(AIM OF THE EXERCISE) Extract, from the records beneath this instruction, each line that contains the word "minerales".
-------- DATA EXTRACT --------
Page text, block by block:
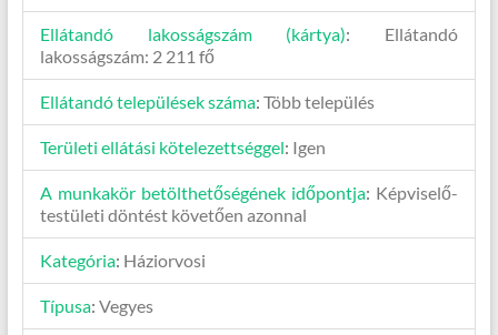
Ellátandó lakosságszám (kártya): Ellátandó
lakosságszám: 2 211 fő
Ellátandó települések száma: Több település
Területi ellátási kötelezettséggel: Igen
A munkakör betölthetőségének időpontja: Képviselő-
testületi döntést követően azonnal
Kategória: Háziorvosi
Típusa: Vegyes
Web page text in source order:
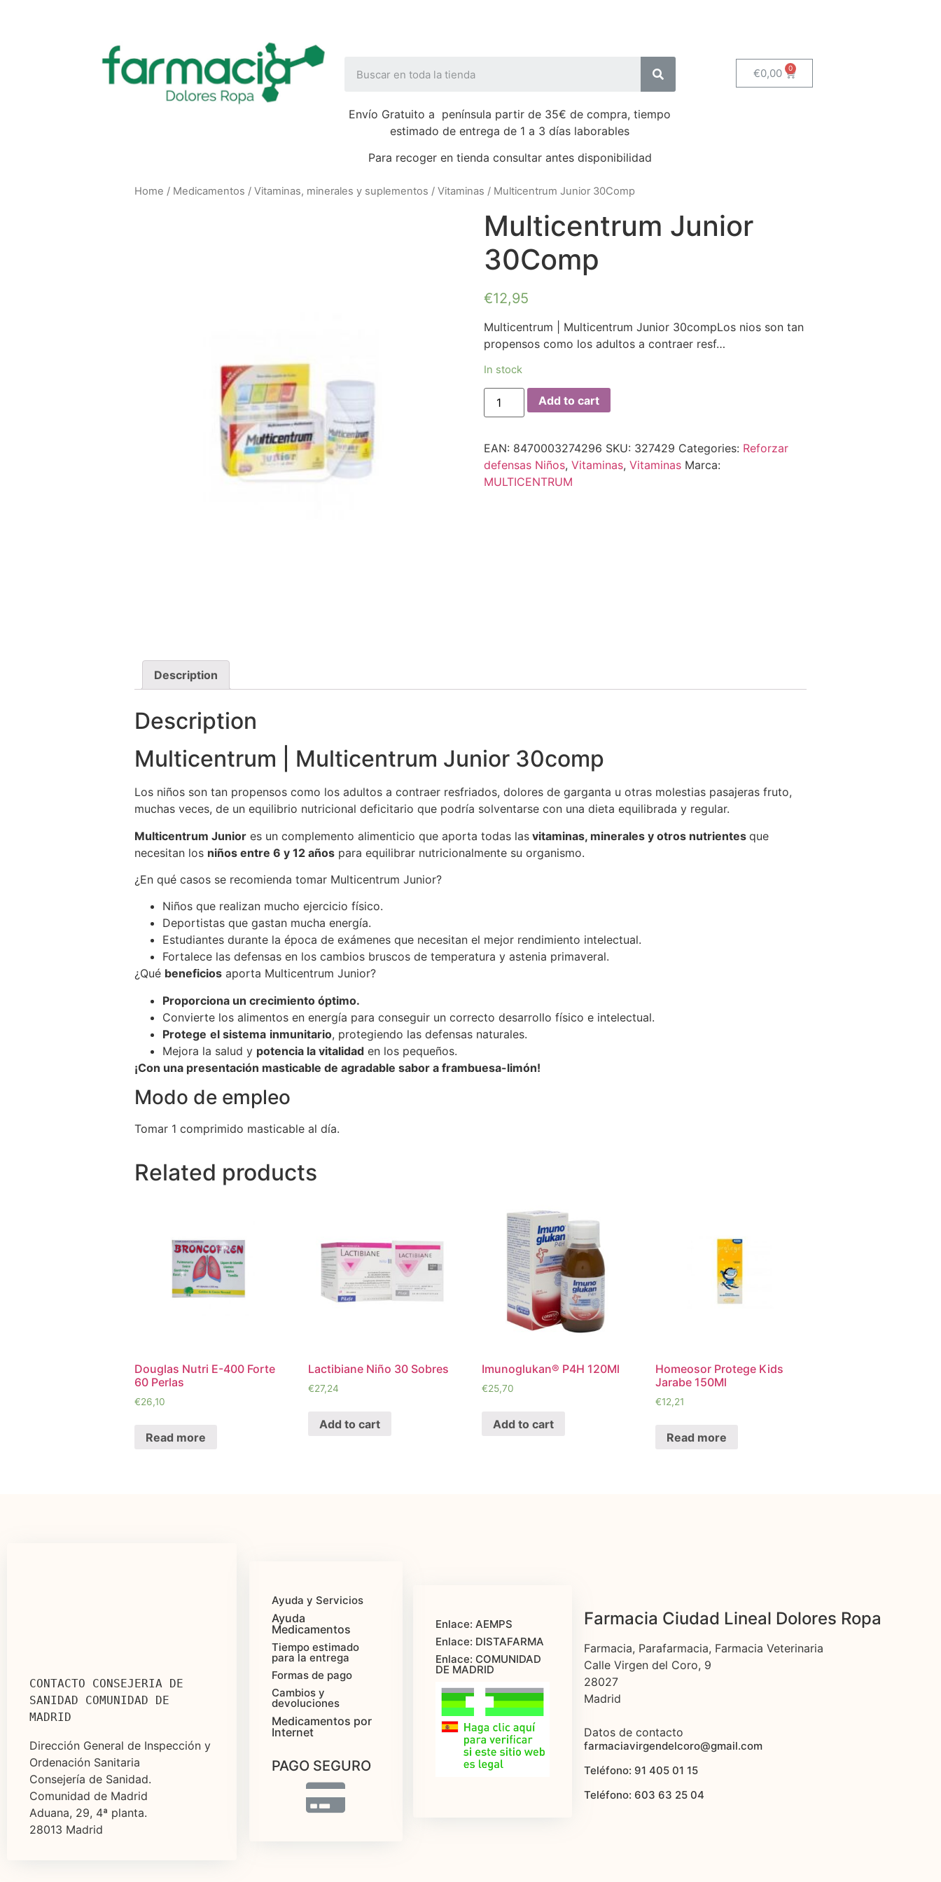
Envío Gratuito a península partir de 35€ de compra, tiempo
estimado de entrega de 1 a 3 días laborables
Para recoger en tienda consultar antes disponibilidad
€0,00
Home / Medicamentos / Vitaminas, minerales y suplementos / Vitaminas / Multicentrum Junior 30Comp
Multicentrum Junior
30Comp
€12,95
Multicentrum | Multicentrum Junior 30compLos nios son tan
propensos como los adultos a contraer resf…
In stock
Add to cart
EAN: 8470003274296 SKU: 327429 Categories: Reforzar
defensas Niños,Vitaminas,Vitaminas Marca:
MULTICENTRUM
Description
Description
Multicentrum | Multicentrum Junior 30comp
Los niños son tan propensos como los adultos a contraer resfriados, dolores de garganta u otras molestias pasajeras fruto,
muchas veces, de un equilibrio nutricional deficitario que podría solventarse con una dieta equilibrada y regular.
Multicentrum Junior es un complemento alimenticio que aporta todas las vitaminas, minerales y otros nutrientes que
necesitan los niños entre 6 y 12 años para equilibrar nutricionalmente su organismo.
¿En qué casos se recomienda tomar Multicentrum Junior?
Niños que realizan mucho ejercicio físico.
Deportistas que gastan mucha energía.
Estudiantes durante la época de exámenes que necesitan el mejor rendimiento intelectual.
Fortalece las defensas en los cambios bruscos de temperatura y astenia primaveral.
¿Qué beneficios aporta Multicentrum Junior?
Proporciona un crecimiento óptimo.
Convierte los alimentos en energía para conseguir un correcto desarrollo físico e intelectual.
Protege el sistema inmunitario, protegiendo las defensas naturales.
Mejora la salud y potencia la vitalidad en los pequeños.
¡Con una presentación masticable de agradable sabor a frambuesa-limón!
Modo de empleo
Tomar 1 comprimido masticable al día.
Related products
Douglas Nutri E-400 Forte
60 Perlas
€26,10
Read more
Lactibiane Niño 30 Sobres
€27,24
Add to cart
Imunoglukan® P4H 120Ml
€25,70
Add to cart
Homeosor Protege Kids
Jarabe 150Ml
€12,21
Read more
CONTACTO CONSEJERIA DE
SANIDAD COMUNIDAD DE
MADRID
Dirección General de Inspección y
Ordenación Sanitaria
Consejería de Sanidad.
Comunidad de Madrid
Aduana, 29, 4ª planta.
28013 Madrid
Ayuda y Servicios
Ayuda
Medicamentos
Tiempo estimado
para la entrega
Formas de pago
Cambios y
devoluciones
Medicamentos por
Internet
PAGO SEGURO
Enlace: AEMPS
Enlace: DISTAFARMA
Enlace: COMUNIDAD
DE MADRID
Farmacia Ciudad Lineal Dolores Ropa
Farmacia, Parafarmacia, Farmacia Veterinaria
Calle Virgen del Coro, 9
28027
Madrid
Datos de contacto
farmaciavirgendelcoro@gmail.com
Teléfono: 91 405 01 15
Teléfono: 603 63 25 04
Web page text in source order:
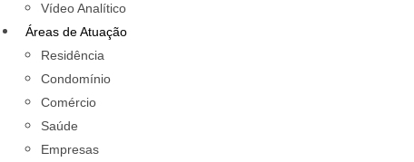
Vídeo Analítico
Áreas de Atuação
Residência
Condomínio
Comércio
Saúde
Empresas
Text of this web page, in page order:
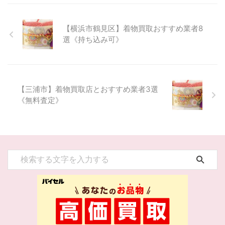
【横浜市鶴見区】着物買取おすすめ業者8
選《持ち込み可》
【三浦市】着物買取店とおすすめ業者3選
《無料査定》
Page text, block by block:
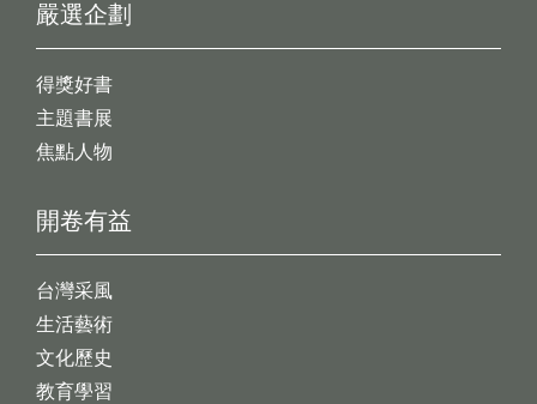
開卷有益
台灣采風
生活藝術
文化歷史
教育學習
嚴選企劃
得獎好書
主題書展
焦點人物
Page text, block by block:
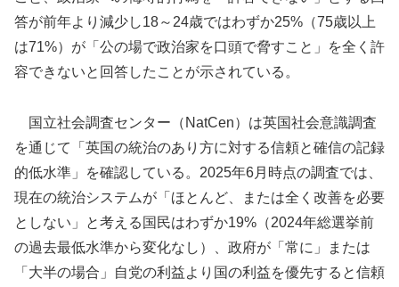
答が前年より減少し18～24歳ではわずか25%（75歳以上
は71%）が「公の場で政治家を口頭で脅すこと」を全く許
容できないと回答したことが示されている。
国立社会調査センター（NatCen）は英国社会意識調査
を通じて「英国の統治のあり方に対する信頼と確信の記録
的低水準」を確認している。2025年6月時点の調査では、
現在の統治システムが「ほとんど、または全く改善を必要
としない」と考える国民はわずか19%（2024年総選挙前
の過去最低水準から変化なし）、政府が「常に」または
「大半の場合」自党の利益より国の利益を優先すると信頼
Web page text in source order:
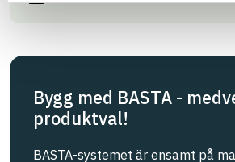
Bygg med BASTA -
produktval!
BASTA-systemet är ensamt på
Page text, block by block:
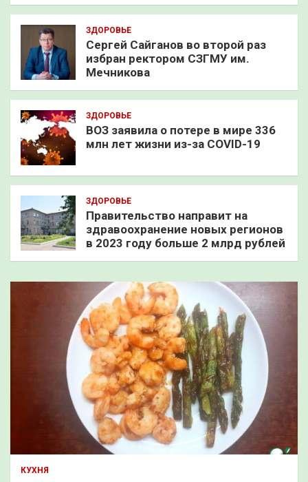
ЗДОРОВЬЕ
Сергей Сайганов во второй раз
избран ректором СЗГМУ им.
Мечникова
ЗДОРОВЬЕ
ВОЗ заявила о потере в мире 336
млн лет жизни из-за COVID-19
ЗДОРОВЬЕ
Правительство направит на
здравоохранение новых регионов
в 2023 году больше 2 млрд рублей
КУХНЯ
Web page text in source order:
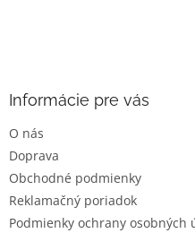
Informácie pre vás
O nás
Doprava
Obchodné podmienky
Reklamačný poriadok
Podmienky ochrany osobných
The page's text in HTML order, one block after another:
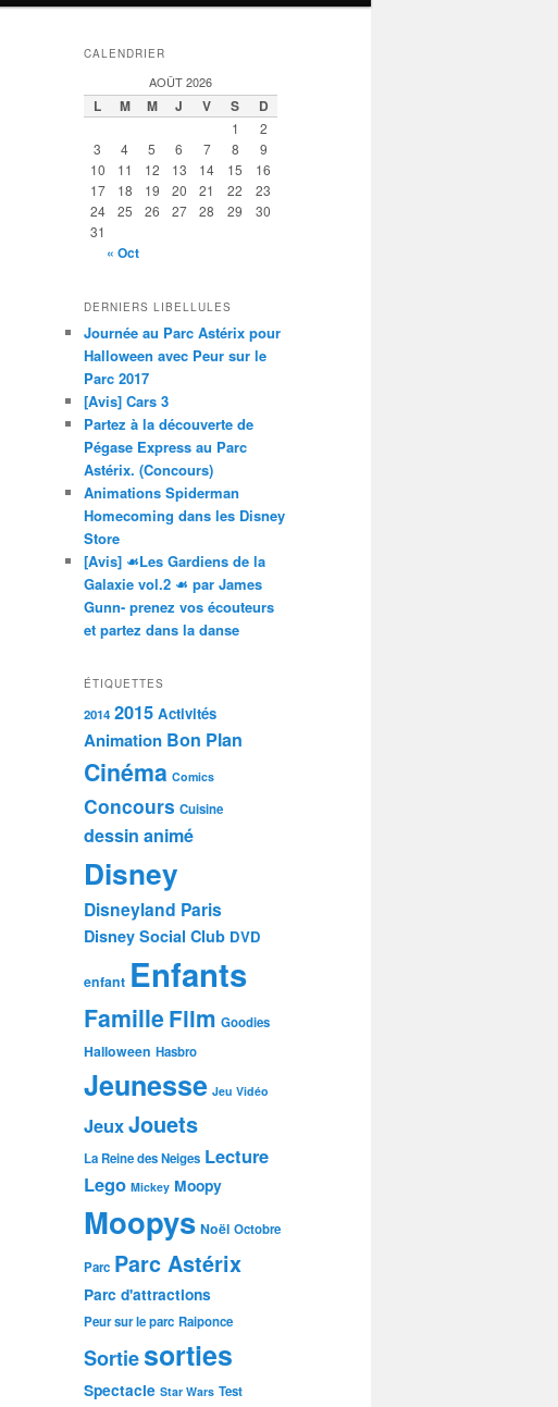
CALENDRIER
AOÛT 2026
L M M J V S D
1
2
3
4 5 6 7 8
9
10
11 12 13 14 15
16
17
18 19 20 21 22
23
24
25 26 27 28 29
30
31
« Oct
DERNIERS LIBELLULES
Journée au Parc Astérix pour
Halloween avec Peur sur le
Parc 2017
[Avis] Cars 3
Partez à la découverte de
Pégase Express au Parc
Astérix. (Concours)
Animations Spiderman
Homecoming dans les Disney
Store
[Avis] ☙Les Gardiens de la
Galaxie vol.2 ☙ par James
Gunn- prenez vos écouteurs
et partez dans la danse
ÉTIQUETTES
2014 2015 Activités
Animation Bon Plan
Cinéma Comics
Concours Cuisine
dessin animé
Disney
Disneyland Paris
Disney Social Club DVD
enfant Enfants
FamilleFilm Goodies
Halloween Hasbro
Jeunesse Jeu Vidéo
JeuxJouets
La Reine des Neiges Lecture
Lego Mickey Moopy
Moopys Noël Octobre
Parc Parc Astérix
Parc d'attractions
Peur sur le parc Raiponce
Sortiesorties
Spectacle Star Wars Test
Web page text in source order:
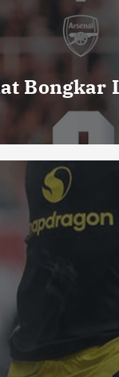
Bongkar
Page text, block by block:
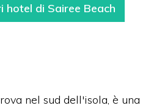
hotel di Sairee Beach
nel sud dell'isola, è una
--------
(RESPONSE AREA)
Home / Medicamentos / Vitaminas, minerales y suplementos / Vitaminas / Multicentrum Junior 30Comp
Multicentrum Junior es un complemento alimenticio que aporta todas las vitaminas, minerales y otros nutrientes que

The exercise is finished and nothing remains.